In the game of antidarts a player shoots an arrow into a rectangular board
measuring 6 metres by eight metres.

If the arrow is within one metre of the centre it scores 1 point,
between 1 and 2 metres away it scores 2,
between 2 and 3 metres away it scores 3,
between 3 and 4 metres and yet still on the board it scores 4,
further than 4 metres but still on the board it scores 5.
The arrows always land on the board but otherwise they are purely random.
Show that the probability that he scores exactly 15 points in 3 arrows is given by
(1 -(2/3)arcsin(3/4) - (1/8)sqrt7)^3.

Answer 313.
To score exactly 15 points in 3 arrows, each arrow must score 5 points
=> each arrow must land in the area of the board further than 4 meters from the center,
but still on the board which is the area shaded blue in the figure as given in the following link.

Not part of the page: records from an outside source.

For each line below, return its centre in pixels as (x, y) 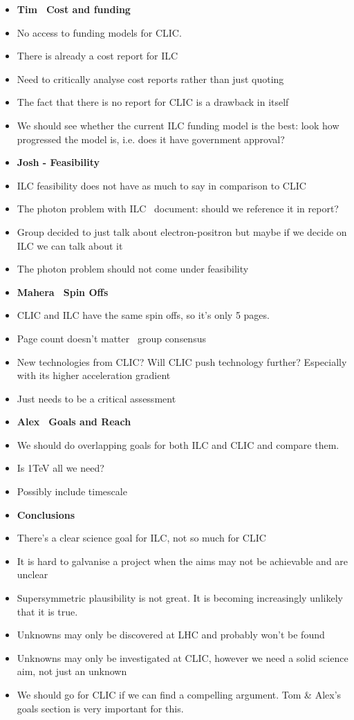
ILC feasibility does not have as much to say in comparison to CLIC (161, 185)
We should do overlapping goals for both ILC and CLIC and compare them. (178, 444)
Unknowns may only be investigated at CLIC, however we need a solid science (183, 657)
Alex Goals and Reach (74, 422)
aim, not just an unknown (72, 671)
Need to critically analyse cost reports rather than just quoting (150, 79)
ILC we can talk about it (70, 245)
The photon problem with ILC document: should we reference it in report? (178, 209)

The equation of the circle with radius 4 having center at the center of the board and axes parallel to the rectangular edges of the board is given by
x^2 + y^2 = 16
=> area shaded green
= ∫ x dy ... (y=0 to 3)
= ∫ √(16 - y^2) dy ... (y = 0 to 3)
= [ (y/2) √(16 - y^2) + 8arcsin(y/4)] ... (y = 0 to 3)
= [(3/2) √7 + 8arcsin(3/4)]
=> area shaded blue
= area of the board - 4 * area shaded green
= 48 - 4 * [(3/2) √7 + 8arcsin(3/4)]
= 48 - 6√7 - 32arcsin(3/4)

=> Probability of an arrow scoring 5, P(5)
= area shaded blue / total area of the rectangle
= [48 - 6√7 - 32arcsin(3/4)]/(48)
= 1 - (1/8)√7 - (2/3)arcsin(3/4)
=> Probability of all the 3 arrows landing in blue area and thus scoring exactly a total of 15 points
= [1 - (1/8)√7 - (2/3)arcsin(3/4)]^3.

[Note: The data of arrows scoring 1, 2, 3 and 4 is redundant.]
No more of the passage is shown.